[Records drawn from a dataset]
********
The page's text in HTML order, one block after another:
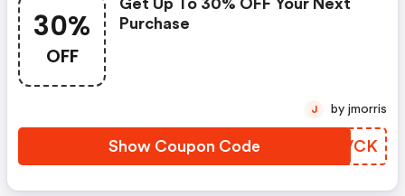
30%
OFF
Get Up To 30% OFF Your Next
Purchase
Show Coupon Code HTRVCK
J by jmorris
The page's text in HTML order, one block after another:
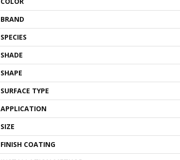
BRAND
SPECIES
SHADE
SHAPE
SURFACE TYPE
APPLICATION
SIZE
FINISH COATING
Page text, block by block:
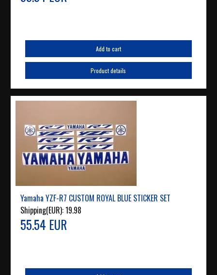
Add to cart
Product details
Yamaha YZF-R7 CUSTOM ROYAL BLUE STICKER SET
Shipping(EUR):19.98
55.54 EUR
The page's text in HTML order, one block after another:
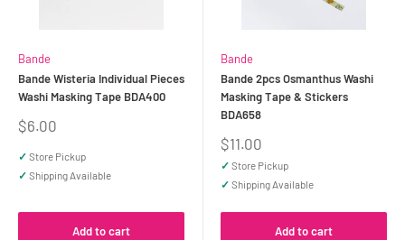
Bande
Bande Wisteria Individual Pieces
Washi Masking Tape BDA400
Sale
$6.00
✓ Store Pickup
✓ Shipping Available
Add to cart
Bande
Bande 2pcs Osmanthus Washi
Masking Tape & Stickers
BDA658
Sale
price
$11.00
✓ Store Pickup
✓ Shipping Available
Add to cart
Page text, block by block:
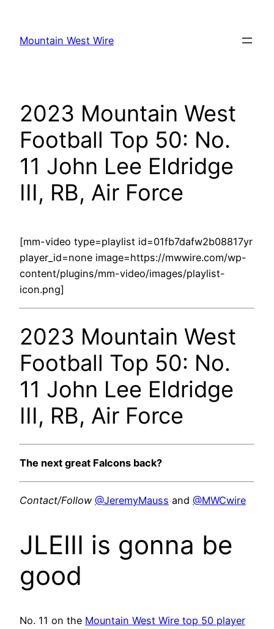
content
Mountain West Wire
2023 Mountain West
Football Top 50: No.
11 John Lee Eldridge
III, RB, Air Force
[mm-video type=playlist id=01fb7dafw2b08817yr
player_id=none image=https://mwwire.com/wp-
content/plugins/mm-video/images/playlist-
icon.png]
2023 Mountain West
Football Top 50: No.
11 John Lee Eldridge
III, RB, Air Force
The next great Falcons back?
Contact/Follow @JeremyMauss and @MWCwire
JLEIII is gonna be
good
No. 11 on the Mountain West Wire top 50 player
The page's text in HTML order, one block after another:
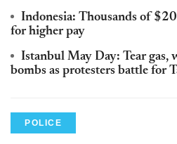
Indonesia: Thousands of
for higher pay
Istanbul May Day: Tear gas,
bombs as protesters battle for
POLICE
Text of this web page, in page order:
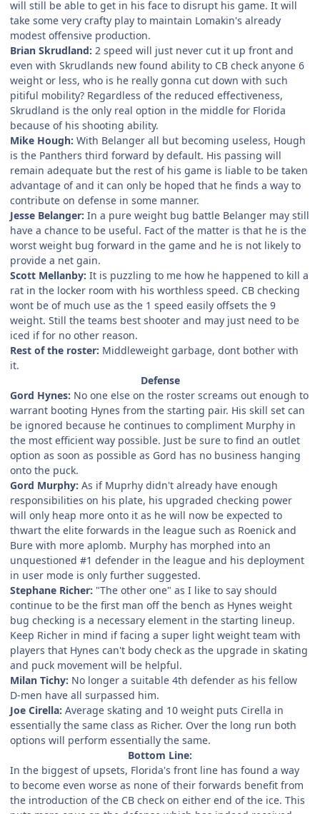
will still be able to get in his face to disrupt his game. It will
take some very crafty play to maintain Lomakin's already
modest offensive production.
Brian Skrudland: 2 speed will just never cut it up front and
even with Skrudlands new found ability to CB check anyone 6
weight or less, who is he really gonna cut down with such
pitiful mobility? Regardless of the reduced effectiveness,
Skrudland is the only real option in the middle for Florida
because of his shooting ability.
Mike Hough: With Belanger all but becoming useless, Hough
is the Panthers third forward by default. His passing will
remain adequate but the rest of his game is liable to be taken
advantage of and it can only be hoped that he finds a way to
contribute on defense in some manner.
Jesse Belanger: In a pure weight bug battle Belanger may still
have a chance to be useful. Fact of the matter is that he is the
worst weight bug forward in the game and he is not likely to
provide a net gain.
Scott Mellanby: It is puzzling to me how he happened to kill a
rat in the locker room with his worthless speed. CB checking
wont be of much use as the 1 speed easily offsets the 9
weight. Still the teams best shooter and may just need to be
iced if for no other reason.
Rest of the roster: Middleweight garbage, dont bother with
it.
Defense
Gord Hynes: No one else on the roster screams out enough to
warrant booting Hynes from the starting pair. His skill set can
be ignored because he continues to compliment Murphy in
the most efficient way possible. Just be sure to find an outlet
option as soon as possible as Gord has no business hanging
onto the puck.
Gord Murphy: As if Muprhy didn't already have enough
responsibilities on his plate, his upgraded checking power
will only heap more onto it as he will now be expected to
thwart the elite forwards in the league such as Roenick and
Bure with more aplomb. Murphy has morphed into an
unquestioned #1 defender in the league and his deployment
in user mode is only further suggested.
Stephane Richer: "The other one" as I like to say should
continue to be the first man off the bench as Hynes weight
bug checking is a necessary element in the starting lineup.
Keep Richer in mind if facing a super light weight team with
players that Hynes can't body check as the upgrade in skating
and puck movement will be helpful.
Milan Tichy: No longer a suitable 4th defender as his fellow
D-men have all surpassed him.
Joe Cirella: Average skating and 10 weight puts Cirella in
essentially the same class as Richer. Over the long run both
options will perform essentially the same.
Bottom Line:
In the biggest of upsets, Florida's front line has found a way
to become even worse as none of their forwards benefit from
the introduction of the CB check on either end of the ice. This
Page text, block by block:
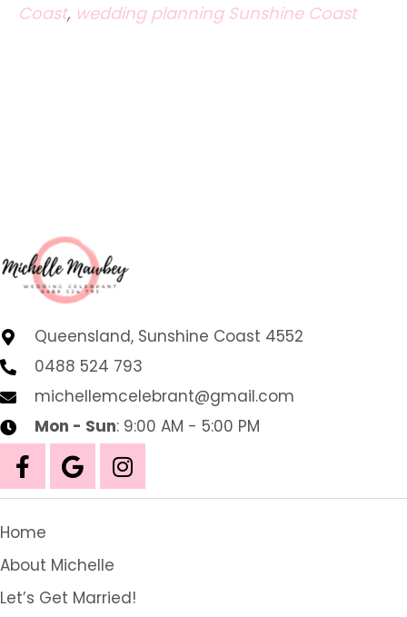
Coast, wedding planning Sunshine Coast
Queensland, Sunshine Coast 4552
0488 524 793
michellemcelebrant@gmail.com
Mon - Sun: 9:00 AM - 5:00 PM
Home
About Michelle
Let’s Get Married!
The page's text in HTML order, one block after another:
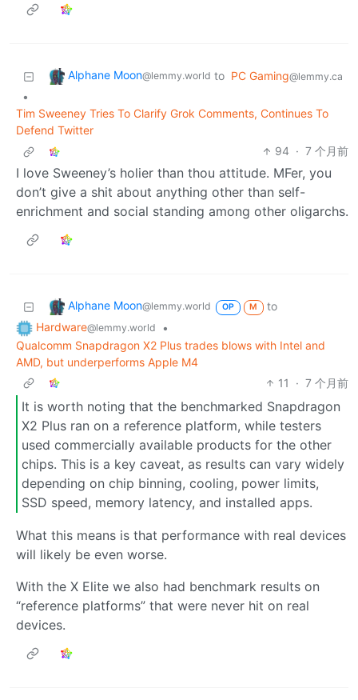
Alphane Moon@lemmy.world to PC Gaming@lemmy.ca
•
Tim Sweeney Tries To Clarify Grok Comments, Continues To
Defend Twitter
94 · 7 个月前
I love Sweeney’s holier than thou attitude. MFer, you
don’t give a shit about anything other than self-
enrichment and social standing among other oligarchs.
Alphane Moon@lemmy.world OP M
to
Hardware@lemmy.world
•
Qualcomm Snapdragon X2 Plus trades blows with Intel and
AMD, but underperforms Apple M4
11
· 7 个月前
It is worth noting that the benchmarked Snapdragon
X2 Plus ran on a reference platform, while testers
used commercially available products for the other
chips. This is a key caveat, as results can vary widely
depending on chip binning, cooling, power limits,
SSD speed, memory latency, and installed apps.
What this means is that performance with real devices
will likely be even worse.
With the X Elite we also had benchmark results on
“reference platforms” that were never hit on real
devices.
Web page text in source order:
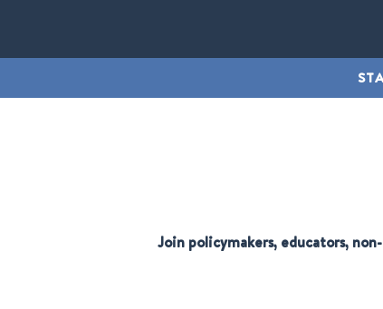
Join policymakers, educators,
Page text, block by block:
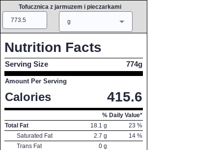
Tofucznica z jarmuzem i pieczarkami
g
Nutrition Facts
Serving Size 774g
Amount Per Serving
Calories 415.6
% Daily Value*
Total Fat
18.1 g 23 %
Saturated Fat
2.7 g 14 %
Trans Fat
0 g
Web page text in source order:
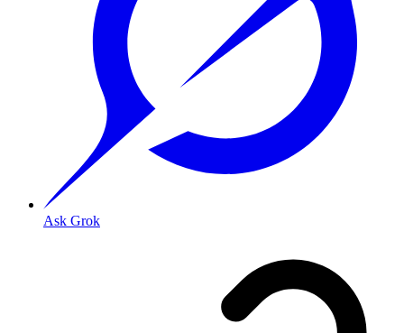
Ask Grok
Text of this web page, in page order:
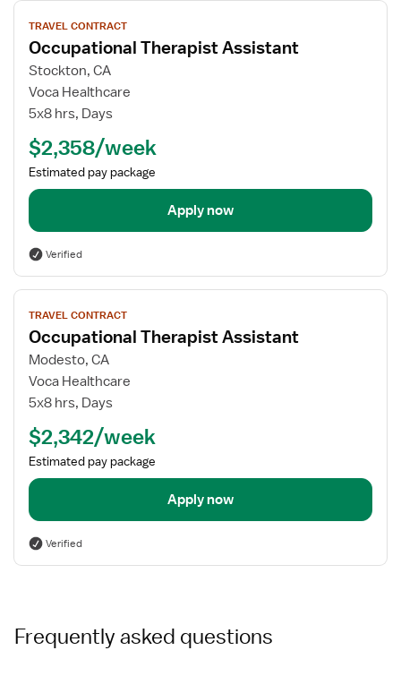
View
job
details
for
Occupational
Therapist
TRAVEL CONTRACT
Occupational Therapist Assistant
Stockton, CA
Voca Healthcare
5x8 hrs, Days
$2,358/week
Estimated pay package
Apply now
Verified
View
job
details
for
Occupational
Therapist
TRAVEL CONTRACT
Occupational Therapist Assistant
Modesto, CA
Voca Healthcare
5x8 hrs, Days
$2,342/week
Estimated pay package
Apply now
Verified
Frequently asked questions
********
- _Exercise requirements_
The records above are to be reproduced exactly; the pictures are to be left out.

- _Reply_
The page's text in HTML order, one block after another:
30%
OFF
Get Up To 30% OFF Your Next
Purchase
Show Coupon Code HTRVCK
J by jmorris
The page's text in HTML order, one block after another:
BRAND
SPECIES
SHADE
SHAPE
SURFACE TYPE
APPLICATION
SIZE
FINISH COATING
Page text, block by block:
Add to cart
Product details
Yamaha YZF-R7 CUSTOM ROYAL BLUE STICKER SET
Shipping(EUR):19.98
55.54 EUR
The page's text in HTML order, one block after another:
Bande
Bande Wisteria Individual Pieces
Washi Masking Tape BDA400
Sale
$6.00
✓ Store Pickup
✓ Shipping Available
Add to cart
Bande
Bande 2pcs Osmanthus Washi
Masking Tape & Stickers
BDA658
Sale
price
$11.00
✓ Store Pickup
✓ Shipping Available
Add to cart
Page text, block by block:
content
Mountain West Wire
2023 Mountain West
Football Top 50: No.
11 John Lee Eldridge
III, RB, Air Force
[mm-video type=playlist id=01fb7dafw2b08817yr
player_id=none image=https://mwwire.com/wp-
content/plugins/mm-video/images/playlist-
icon.png]
2023 Mountain West
Football Top 50: No.
11 John Lee Eldridge
III, RB, Air Force
The next great Falcons back?
Contact/Follow @JeremyMauss and @MWCwire
JLEIII is gonna be
good
No. 11 on the Mountain West Wire top 50 player
The page's text in HTML order, one block after another:
Indonesia: Thousands of
for higher pay
Istanbul May Day: Tear gas,
bombs as protesters battle for
POLICE
Text of this web page, in page order:
will still be able to get in his face to disrupt his game. It will
take some very crafty play to maintain Lomakin's already
modest offensive production.
Brian Skrudland: 2 speed will just never cut it up front and
even with Skrudlands new found ability to CB check anyone 6
weight or less, who is he really gonna cut down with such
pitiful mobility? Regardless of the reduced effectiveness,
Skrudland is the only real option in the middle for Florida
because of his shooting ability.
Mike Hough: With Belanger all but becoming useless, Hough
is the Panthers third forward by default. His passing will
remain adequate but the rest of his game is liable to be taken
advantage of and it can only be hoped that he finds a way to
contribute on defense in some manner.
Jesse Belanger: In a pure weight bug battle Belanger may still
have a chance to be useful. Fact of the matter is that he is the
worst weight bug forward in the game and he is not likely to
provide a net gain.
Scott Mellanby: It is puzzling to me how he happened to kill a
rat in the locker room with his worthless speed. CB checking
wont be of much use as the 1 speed easily offsets the 9
weight. Still the teams best shooter and may just need to be
iced if for no other reason.
Rest of the roster: Middleweight garbage, dont bother with
it.
Defense
Gord Hynes: No one else on the roster screams out enough to
warrant booting Hynes from the starting pair. His skill set can
be ignored because he continues to compliment Murphy in
the most efficient way possible. Just be sure to find an outlet
option as soon as possible as Gord has no business hanging
onto the puck.
Gord Murphy: As if Muprhy didn't already have enough
responsibilities on his plate, his upgraded checking power
will only heap more onto it as he will now be expected to
thwart the elite forwards in the league such as Roenick and
Bure with more aplomb. Murphy has morphed into an
unquestioned #1 defender in the league and his deployment
in user mode is only further suggested.
Stephane Richer: "The other one" as I like to say should
continue to be the first man off the bench as Hynes weight
bug checking is a necessary element in the starting lineup.
Keep Richer in mind if facing a super light weight team with
players that Hynes can't body check as the upgrade in skating
and puck movement will be helpful.
Milan Tichy: No longer a suitable 4th defender as his fellow
D-men have all surpassed him.
Joe Cirella: Average skating and 10 weight puts Cirella in
essentially the same class as Richer. Over the long run both
options will perform essentially the same.
Bottom Line:
In the biggest of upsets, Florida's front line has found a way
to become even worse as none of their forwards benefit from
the introduction of the CB check on either end of the ice. This
Page text, block by block:
Coast, wedding planning Sunshine Coast
Queensland, Sunshine Coast 4552
0488 524 793
michellemcelebrant@gmail.com
Mon - Sun: 9:00 AM - 5:00 PM
Home
About Michelle
Let’s Get Married!
The page's text in HTML order, one block after another:
Alphane Moon@lemmy.world to PC Gaming@lemmy.ca
•
Tim Sweeney Tries To Clarify Grok Comments, Continues To
Defend Twitter
94 · 7 个月前
I love Sweeney’s holier than thou attitude. MFer, you
don’t give a shit about anything other than self-
enrichment and social standing among other oligarchs.
Alphane Moon@lemmy.world OP M
to
Hardware@lemmy.world
•
Qualcomm Snapdragon X2 Plus trades blows with Intel and
AMD, but underperforms Apple M4
11
· 7 个月前
It is worth noting that the benchmarked Snapdragon
X2 Plus ran on a reference platform, while testers
used commercially available products for the other
chips. This is a key caveat, as results can vary widely
depending on chip binning, cooling, power limits,
SSD speed, memory latency, and installed apps.
What this means is that performance with real devices
will likely be even worse.
With the X Elite we also had benchmark results on
“reference platforms” that were never hit on real
devices.
Web page text in source order:
Join policymakers, educators,
Page text, block by block:
Tofucznica z jarmuzem i pieczarkami
g
Nutrition Facts
Serving Size 774g
Amount Per Serving
Calories 415.6
% Daily Value*
Total Fat
18.1 g 23 %
Saturated Fat
2.7 g 14 %
Trans Fat
0 g
Web page text in source order:
Ask Grok
Text of this web page, in page order:
View
job
details
for
Occupational
Therapist
TRAVEL CONTRACT
Occupational Therapist Assistant
Stockton, CA
Voca Healthcare
5x8 hrs, Days
$2,358/week
Estimated pay package
Apply now
Verified
View
job
details
for
Occupational
Therapist
TRAVEL CONTRACT
Occupational Therapist Assistant
Modesto, CA
Voca Healthcare
5x8 hrs, Days
$2,342/week
Estimated pay package
Apply now
Verified
Frequently asked questions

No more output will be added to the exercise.